**EXERCISE DESCRIPTION**
Whenever a line of the listing contains the string "generated", return that line.

- - -

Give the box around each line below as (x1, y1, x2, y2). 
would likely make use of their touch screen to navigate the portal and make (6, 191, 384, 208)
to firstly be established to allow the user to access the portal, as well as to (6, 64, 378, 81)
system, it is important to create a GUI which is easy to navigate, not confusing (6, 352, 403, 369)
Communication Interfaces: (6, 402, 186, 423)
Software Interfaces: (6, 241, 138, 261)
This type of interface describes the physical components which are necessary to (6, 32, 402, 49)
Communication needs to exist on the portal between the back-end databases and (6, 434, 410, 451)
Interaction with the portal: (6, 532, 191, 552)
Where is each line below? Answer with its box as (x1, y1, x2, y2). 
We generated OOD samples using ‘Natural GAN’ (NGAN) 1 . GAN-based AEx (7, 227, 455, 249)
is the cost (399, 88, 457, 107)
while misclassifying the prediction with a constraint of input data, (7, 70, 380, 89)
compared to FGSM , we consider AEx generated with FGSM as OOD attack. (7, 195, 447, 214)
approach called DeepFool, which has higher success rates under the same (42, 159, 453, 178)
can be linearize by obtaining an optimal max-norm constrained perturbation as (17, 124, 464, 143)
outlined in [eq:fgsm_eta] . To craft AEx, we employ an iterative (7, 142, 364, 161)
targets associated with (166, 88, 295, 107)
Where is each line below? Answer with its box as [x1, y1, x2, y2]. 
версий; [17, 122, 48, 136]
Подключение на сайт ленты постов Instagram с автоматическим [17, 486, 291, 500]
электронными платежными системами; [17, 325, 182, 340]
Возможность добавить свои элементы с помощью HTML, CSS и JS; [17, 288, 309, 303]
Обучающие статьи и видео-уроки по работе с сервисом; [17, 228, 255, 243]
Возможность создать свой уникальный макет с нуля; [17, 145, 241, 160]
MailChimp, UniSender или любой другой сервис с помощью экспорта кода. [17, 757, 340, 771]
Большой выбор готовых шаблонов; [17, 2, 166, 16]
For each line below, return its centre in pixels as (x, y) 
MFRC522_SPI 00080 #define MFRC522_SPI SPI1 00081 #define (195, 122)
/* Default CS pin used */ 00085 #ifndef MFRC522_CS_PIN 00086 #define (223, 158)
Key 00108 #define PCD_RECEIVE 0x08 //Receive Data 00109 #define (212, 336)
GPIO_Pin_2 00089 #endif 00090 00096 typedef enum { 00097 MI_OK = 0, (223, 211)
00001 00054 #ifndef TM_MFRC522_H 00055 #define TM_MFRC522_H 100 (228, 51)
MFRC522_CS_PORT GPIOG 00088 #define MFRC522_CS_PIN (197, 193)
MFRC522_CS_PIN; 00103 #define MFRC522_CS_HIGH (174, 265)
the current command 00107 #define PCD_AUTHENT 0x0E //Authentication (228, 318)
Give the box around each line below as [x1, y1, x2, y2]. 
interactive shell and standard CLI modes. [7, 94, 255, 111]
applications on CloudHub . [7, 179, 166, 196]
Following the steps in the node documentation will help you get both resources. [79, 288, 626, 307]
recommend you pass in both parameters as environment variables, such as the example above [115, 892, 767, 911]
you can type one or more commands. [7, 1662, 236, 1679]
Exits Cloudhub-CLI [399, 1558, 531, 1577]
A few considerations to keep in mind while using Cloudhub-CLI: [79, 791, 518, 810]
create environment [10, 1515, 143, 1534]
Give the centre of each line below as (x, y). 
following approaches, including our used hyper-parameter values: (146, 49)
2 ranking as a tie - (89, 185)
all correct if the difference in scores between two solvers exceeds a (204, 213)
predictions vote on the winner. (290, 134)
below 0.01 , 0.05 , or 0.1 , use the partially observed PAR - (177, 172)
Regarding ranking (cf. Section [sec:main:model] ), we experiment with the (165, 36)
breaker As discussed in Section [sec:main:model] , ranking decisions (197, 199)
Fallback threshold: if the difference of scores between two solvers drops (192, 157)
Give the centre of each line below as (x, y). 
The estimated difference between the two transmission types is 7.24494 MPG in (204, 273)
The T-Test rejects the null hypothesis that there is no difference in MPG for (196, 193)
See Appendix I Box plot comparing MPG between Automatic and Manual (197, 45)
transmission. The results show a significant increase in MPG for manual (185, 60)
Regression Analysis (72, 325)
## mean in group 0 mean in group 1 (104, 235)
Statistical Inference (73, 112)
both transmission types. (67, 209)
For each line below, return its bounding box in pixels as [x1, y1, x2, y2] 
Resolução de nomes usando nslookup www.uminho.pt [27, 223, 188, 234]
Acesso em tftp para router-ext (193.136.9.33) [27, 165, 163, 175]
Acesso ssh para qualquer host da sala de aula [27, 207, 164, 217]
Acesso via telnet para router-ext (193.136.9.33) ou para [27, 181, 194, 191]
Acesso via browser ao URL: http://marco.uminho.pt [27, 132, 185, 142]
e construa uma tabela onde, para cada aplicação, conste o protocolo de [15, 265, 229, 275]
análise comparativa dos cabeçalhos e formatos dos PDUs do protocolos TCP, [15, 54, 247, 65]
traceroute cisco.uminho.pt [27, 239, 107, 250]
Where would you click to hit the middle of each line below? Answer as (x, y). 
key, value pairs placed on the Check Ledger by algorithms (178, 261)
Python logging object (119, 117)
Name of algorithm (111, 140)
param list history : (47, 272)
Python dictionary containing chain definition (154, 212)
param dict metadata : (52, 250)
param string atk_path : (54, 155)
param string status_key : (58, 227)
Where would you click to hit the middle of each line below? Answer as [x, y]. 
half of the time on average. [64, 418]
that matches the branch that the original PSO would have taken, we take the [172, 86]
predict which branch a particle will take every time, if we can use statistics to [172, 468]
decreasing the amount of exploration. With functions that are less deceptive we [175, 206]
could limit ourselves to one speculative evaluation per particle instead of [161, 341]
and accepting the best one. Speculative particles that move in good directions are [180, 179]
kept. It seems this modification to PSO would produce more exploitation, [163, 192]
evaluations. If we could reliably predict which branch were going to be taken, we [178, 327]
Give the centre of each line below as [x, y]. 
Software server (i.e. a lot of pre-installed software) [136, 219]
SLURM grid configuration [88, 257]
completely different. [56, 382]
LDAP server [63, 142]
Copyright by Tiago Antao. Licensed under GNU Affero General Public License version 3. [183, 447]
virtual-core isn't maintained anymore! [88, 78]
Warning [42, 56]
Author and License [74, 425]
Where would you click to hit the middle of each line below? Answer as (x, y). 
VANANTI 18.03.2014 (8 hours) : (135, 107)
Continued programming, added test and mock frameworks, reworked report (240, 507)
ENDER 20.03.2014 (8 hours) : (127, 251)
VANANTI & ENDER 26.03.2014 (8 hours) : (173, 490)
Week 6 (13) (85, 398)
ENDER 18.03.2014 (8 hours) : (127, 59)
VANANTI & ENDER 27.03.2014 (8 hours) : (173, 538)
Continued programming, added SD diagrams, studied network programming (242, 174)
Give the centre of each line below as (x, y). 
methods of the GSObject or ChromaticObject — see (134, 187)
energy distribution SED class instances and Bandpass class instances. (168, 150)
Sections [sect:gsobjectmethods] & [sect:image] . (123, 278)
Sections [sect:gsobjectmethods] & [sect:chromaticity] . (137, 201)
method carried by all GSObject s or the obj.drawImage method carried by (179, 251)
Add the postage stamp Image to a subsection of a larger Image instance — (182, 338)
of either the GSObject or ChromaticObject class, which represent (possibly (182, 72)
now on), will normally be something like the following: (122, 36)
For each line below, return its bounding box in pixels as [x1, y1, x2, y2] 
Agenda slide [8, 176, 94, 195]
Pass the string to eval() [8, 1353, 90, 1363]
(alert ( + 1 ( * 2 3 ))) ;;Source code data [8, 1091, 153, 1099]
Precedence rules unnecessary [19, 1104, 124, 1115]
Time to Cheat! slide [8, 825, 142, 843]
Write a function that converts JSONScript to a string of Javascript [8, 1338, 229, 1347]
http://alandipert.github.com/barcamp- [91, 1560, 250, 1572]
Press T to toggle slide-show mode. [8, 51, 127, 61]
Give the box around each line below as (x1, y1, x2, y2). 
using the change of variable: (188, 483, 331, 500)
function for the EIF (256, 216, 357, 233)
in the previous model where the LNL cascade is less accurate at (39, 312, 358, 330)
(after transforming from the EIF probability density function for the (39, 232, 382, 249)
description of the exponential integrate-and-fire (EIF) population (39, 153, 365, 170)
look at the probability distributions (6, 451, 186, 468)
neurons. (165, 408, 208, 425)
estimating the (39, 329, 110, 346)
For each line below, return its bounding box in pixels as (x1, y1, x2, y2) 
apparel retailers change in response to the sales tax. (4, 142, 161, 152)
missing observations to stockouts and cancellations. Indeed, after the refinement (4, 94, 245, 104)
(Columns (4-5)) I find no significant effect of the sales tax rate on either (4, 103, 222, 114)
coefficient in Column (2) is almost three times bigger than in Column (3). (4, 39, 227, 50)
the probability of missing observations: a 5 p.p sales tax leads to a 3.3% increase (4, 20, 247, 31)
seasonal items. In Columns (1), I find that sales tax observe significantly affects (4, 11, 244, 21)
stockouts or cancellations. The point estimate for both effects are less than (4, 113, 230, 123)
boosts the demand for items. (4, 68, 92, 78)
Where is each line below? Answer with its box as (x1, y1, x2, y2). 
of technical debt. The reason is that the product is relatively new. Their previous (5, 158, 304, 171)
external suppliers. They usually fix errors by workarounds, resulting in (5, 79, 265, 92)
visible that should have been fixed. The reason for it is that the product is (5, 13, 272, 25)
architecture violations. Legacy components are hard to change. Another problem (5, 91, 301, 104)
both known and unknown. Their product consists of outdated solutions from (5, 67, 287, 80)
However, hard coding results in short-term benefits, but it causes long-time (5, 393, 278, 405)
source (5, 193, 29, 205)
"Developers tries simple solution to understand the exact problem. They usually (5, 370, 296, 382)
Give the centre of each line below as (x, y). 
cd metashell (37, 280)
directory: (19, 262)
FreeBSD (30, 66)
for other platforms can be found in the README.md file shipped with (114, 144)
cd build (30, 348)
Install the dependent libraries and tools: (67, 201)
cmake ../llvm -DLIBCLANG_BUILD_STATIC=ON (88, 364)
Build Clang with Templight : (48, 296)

- - -

**ANSWER TO THIS EXERCISE**
We generated OOD samples using ‘Natural GAN’ (NGAN) 1 . GAN-based AEx (7, 227, 455, 249)
compared to FGSM , we consider AEx generated with FGSM as OOD attack. (7, 195, 447, 214)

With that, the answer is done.